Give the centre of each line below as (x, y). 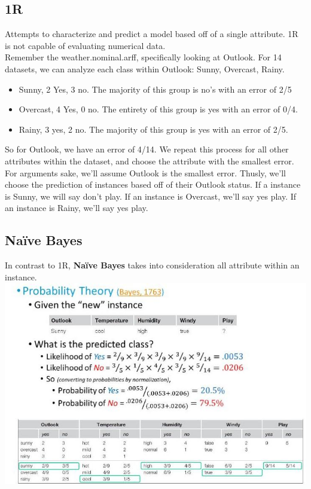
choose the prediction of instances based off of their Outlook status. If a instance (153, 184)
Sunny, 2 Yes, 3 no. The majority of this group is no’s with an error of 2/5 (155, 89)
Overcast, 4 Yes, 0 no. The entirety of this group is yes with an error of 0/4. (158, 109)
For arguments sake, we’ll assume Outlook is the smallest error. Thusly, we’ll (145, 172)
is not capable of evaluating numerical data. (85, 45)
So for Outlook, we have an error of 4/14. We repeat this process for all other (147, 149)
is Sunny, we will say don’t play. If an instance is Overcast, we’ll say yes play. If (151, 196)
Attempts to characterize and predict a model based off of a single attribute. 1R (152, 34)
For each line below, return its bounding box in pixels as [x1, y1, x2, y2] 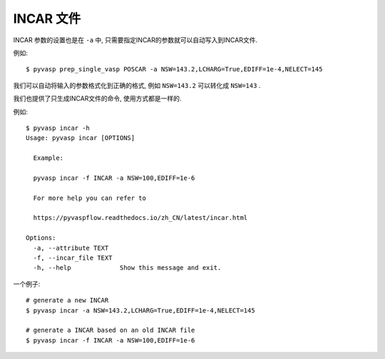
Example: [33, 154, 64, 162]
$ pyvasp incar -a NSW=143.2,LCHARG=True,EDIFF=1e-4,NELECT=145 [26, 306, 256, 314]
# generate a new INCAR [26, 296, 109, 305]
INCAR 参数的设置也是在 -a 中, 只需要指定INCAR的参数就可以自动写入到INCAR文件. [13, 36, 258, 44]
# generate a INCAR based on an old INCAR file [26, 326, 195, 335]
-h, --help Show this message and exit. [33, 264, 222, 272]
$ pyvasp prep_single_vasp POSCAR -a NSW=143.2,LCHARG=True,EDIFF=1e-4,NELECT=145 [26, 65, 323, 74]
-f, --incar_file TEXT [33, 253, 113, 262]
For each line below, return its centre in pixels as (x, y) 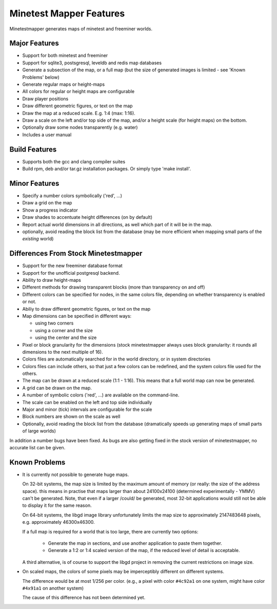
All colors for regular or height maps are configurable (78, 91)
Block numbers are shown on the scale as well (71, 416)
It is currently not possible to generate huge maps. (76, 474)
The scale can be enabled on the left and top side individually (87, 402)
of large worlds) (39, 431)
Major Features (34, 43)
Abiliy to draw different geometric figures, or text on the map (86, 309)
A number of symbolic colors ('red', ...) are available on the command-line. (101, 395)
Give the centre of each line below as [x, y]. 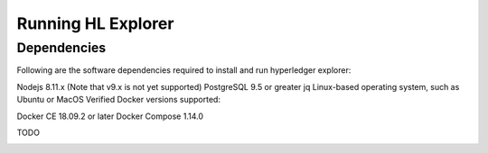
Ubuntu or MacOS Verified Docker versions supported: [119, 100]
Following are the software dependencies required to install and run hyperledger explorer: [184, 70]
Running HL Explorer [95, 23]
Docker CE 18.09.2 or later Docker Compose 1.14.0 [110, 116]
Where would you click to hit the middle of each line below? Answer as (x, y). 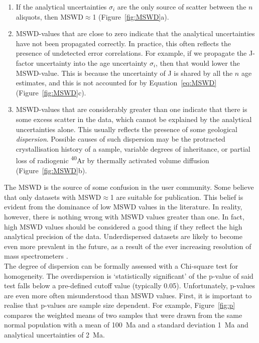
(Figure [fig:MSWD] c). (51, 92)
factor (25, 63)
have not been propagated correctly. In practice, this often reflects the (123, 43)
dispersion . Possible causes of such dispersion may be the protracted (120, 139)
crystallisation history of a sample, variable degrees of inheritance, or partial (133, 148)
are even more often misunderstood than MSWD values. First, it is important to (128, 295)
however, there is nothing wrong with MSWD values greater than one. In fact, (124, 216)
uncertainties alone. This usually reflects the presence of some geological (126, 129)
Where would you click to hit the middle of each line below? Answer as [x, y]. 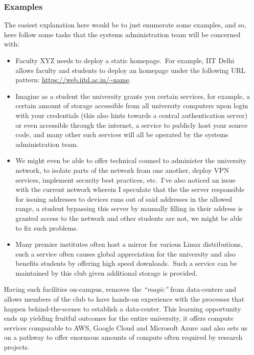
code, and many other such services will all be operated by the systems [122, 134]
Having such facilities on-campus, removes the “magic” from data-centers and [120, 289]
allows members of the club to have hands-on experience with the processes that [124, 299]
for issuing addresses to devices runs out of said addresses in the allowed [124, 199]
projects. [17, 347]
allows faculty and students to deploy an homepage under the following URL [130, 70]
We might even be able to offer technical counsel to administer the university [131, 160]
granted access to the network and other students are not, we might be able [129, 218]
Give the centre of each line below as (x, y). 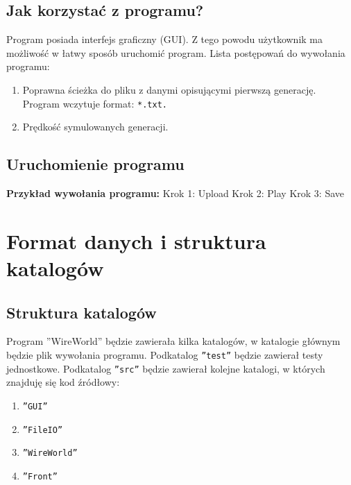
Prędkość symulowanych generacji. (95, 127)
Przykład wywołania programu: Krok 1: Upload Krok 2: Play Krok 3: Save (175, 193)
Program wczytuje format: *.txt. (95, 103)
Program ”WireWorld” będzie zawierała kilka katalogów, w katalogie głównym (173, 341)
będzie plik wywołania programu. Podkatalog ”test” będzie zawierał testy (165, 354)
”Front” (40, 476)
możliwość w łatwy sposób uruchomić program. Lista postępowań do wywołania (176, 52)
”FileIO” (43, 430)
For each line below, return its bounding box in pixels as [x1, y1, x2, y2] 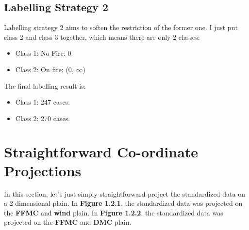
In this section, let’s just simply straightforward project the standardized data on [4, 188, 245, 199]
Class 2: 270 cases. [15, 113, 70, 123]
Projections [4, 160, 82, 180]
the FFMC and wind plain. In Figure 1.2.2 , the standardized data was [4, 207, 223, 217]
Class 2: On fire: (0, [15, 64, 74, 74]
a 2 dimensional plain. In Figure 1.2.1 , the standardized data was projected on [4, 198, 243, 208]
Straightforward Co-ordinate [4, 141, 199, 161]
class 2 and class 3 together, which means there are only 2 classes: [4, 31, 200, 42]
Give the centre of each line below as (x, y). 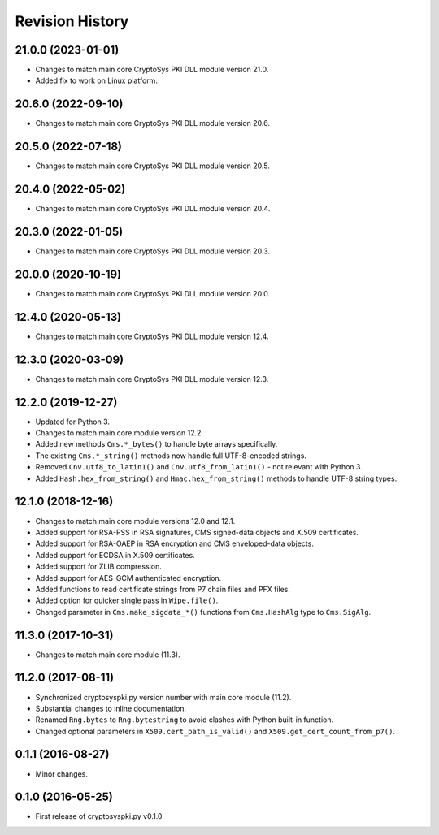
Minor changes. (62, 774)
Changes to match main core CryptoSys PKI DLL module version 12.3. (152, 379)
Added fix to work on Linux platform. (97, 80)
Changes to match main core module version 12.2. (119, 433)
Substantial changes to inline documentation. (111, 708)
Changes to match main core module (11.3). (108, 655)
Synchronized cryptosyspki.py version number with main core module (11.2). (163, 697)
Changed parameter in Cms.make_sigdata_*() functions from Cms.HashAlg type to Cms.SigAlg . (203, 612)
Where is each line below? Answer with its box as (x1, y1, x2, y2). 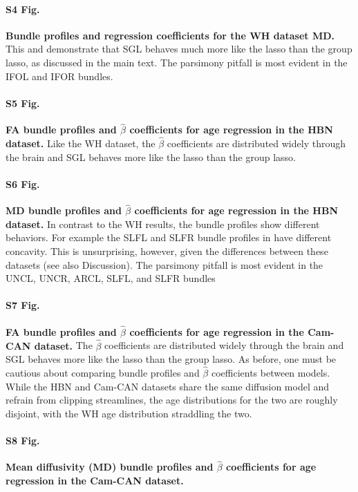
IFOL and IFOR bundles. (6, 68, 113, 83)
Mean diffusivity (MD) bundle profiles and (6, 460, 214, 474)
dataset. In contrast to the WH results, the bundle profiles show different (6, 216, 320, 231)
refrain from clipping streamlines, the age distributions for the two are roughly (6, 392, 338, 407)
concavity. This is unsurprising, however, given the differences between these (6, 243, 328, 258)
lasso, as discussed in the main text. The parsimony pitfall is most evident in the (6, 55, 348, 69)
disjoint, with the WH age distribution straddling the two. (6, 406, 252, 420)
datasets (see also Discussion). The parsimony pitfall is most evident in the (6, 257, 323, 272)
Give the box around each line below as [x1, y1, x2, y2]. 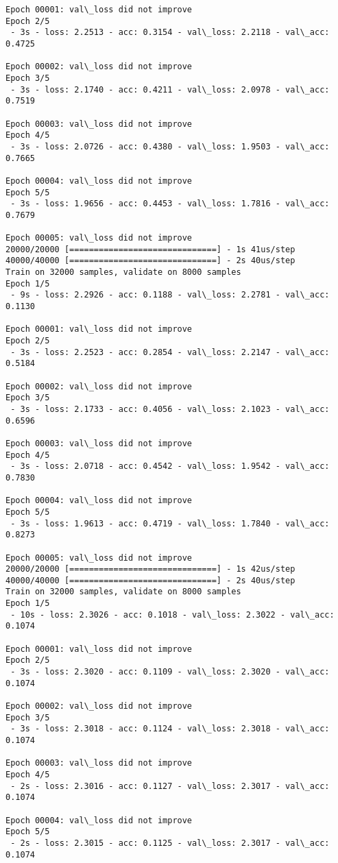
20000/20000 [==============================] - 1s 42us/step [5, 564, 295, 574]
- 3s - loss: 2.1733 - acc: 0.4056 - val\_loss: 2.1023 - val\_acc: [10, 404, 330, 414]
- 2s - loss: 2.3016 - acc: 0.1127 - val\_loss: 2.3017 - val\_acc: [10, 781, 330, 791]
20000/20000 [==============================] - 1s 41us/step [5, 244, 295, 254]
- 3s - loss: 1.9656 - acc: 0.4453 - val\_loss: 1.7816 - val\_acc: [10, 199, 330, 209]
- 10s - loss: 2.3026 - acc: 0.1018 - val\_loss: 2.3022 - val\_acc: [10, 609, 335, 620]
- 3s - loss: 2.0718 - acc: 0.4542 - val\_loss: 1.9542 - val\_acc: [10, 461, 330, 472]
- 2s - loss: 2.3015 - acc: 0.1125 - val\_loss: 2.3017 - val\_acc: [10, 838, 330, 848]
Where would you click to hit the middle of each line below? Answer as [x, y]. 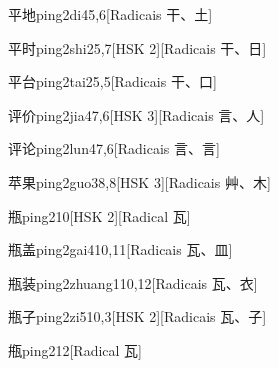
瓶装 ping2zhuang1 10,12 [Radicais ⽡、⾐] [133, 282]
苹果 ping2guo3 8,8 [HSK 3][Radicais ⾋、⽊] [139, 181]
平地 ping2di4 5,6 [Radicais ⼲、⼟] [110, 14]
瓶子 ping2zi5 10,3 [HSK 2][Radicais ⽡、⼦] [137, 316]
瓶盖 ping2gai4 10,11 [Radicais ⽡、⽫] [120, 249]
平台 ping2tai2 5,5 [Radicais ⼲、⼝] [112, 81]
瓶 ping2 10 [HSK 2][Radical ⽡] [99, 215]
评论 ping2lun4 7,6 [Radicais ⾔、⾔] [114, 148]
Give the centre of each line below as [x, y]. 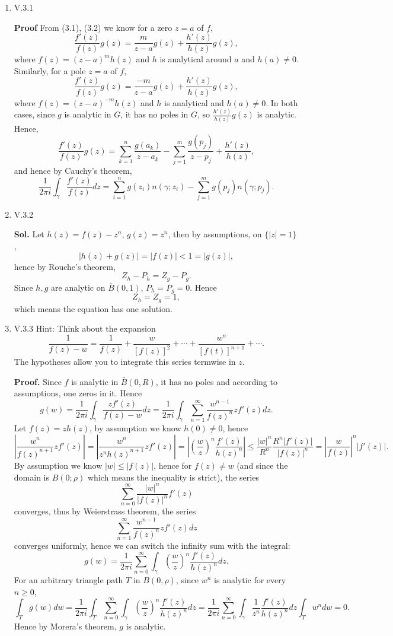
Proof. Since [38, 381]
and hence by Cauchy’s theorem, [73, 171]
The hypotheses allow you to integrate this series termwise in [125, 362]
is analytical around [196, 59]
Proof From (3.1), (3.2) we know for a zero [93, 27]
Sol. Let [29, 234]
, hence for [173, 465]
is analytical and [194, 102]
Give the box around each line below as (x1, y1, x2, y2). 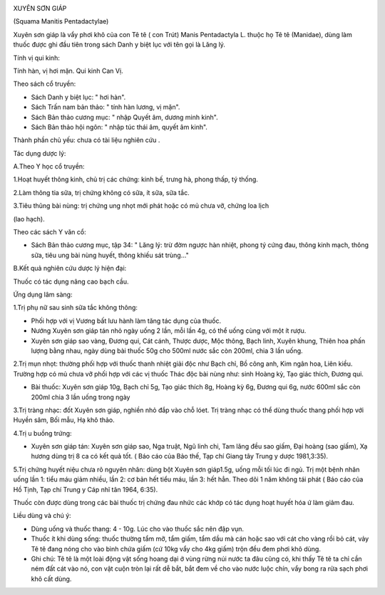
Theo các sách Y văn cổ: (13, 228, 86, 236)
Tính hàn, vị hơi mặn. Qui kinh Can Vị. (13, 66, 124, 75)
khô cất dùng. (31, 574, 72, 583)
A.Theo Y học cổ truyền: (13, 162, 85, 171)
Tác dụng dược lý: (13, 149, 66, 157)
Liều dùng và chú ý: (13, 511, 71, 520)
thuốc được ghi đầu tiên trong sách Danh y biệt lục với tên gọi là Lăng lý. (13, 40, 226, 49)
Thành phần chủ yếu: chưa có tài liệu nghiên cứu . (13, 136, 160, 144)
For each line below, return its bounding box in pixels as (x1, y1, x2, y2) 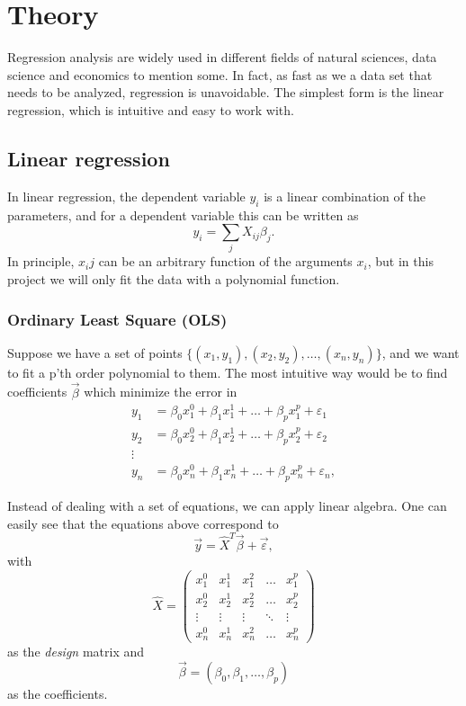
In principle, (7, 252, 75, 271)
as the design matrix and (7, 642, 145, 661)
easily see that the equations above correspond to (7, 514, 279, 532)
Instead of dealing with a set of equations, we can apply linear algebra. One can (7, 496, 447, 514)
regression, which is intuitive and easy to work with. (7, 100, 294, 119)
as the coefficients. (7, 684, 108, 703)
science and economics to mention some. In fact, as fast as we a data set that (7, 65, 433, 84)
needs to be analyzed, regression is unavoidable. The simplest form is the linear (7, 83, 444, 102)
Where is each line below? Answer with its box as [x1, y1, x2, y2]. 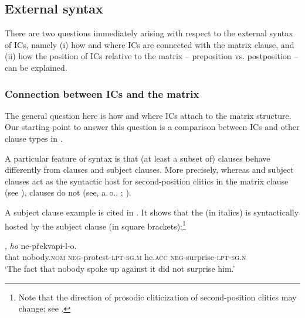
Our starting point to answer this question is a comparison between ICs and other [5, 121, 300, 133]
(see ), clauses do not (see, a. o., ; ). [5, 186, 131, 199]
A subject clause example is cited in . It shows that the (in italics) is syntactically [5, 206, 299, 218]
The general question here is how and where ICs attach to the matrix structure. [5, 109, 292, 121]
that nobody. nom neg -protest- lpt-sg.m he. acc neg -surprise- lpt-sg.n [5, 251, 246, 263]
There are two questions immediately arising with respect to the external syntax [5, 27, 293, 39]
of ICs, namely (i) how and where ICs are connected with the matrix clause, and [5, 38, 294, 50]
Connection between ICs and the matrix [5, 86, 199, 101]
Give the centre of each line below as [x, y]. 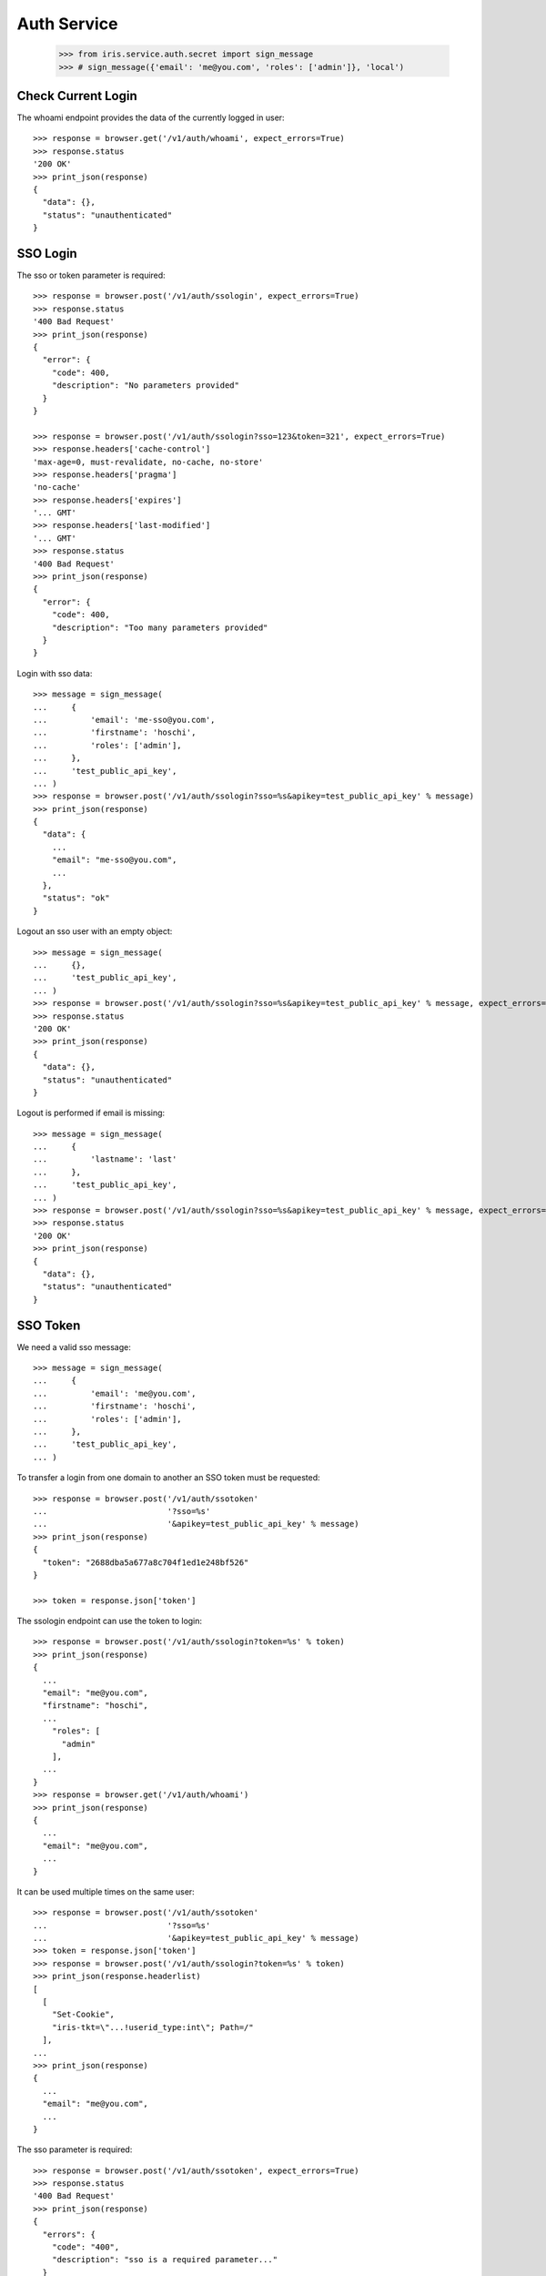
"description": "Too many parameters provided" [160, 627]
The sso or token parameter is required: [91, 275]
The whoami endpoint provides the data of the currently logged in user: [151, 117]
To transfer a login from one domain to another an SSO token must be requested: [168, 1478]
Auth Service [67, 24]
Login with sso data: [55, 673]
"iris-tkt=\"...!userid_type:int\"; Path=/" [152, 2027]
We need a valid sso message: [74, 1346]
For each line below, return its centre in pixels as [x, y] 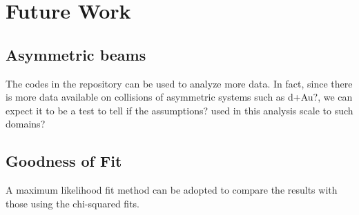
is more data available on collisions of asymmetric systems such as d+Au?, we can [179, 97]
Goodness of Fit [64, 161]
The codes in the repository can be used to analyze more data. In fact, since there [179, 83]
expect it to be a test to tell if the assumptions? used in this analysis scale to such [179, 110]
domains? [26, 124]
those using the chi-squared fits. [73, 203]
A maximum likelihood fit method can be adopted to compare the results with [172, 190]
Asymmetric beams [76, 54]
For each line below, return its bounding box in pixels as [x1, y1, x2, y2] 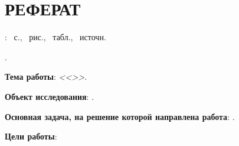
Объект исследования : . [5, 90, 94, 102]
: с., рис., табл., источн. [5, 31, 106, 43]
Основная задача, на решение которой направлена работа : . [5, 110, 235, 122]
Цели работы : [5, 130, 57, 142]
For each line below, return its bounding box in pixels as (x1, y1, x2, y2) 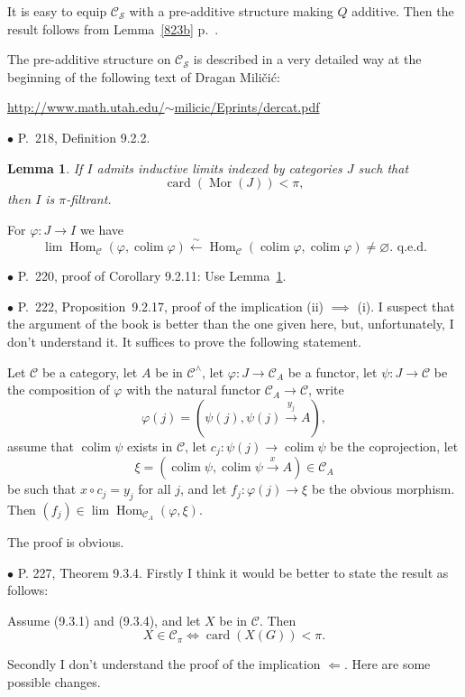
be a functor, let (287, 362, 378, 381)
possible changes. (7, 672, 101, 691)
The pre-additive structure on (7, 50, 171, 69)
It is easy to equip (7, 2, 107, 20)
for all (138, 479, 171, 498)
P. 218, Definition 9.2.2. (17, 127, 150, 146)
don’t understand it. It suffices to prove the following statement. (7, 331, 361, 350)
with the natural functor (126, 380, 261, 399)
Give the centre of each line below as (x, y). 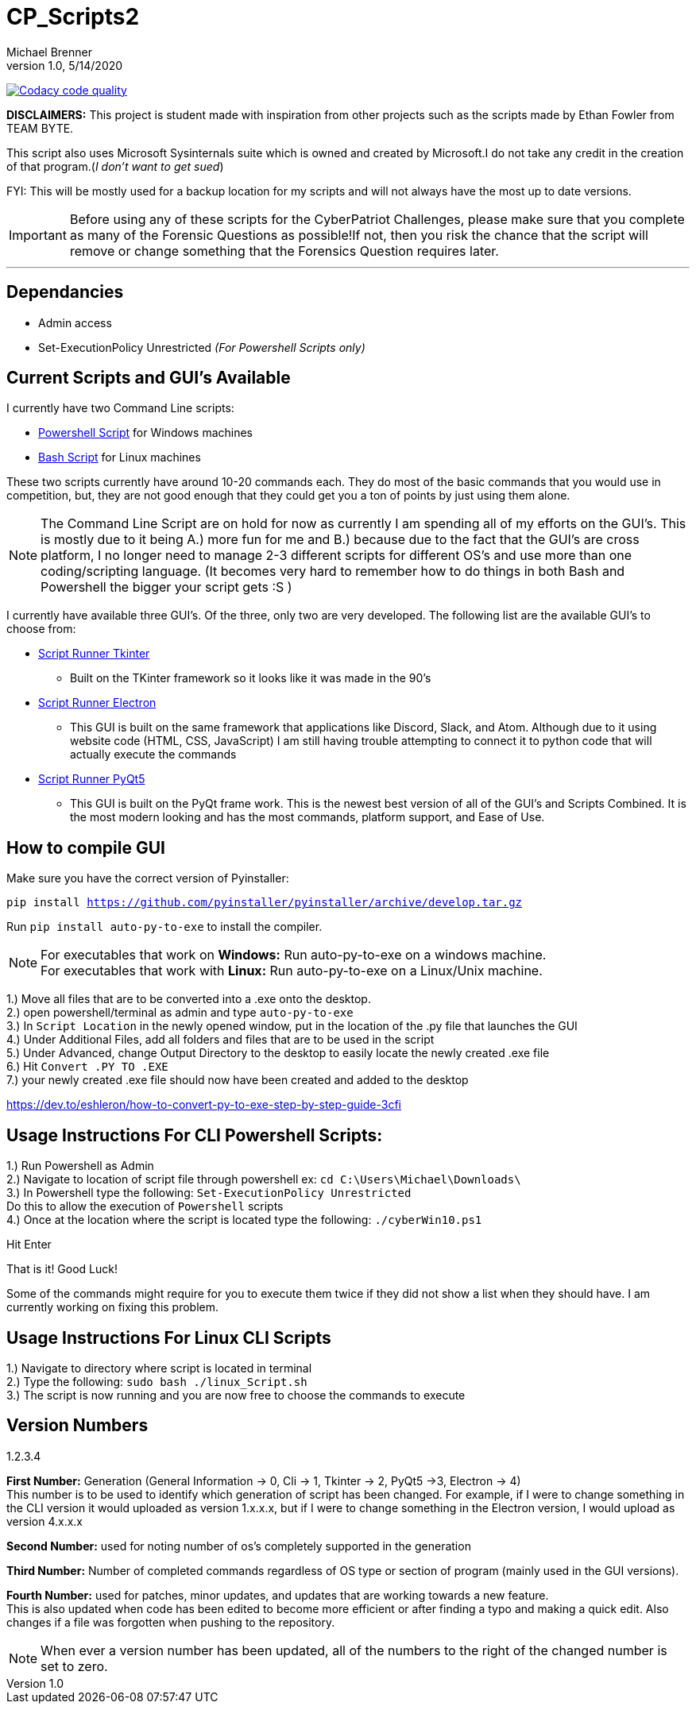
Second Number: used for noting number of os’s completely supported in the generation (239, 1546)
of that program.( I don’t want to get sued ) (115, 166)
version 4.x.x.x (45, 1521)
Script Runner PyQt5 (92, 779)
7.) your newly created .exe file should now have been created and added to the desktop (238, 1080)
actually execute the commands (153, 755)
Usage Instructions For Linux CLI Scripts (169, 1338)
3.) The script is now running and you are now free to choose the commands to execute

■ **Aim of the exercise**: What is needed is a verbatim copy of every line in the records above from the one containing "Changes to match main core CryptoSys" down to the one containing "Changes to match main core module (11.3).", both included, and nothing more.

■ **Reply**:
Changes to match main core CryptoSys PKI DLL module version 12.3. (152, 379)
Added fix to work on Linux platform. (97, 80)
Changes to match main core module version 12.2. (119, 433)
Substantial changes to inline documentation. (111, 708)
Changes to match main core module (11.3). (108, 655)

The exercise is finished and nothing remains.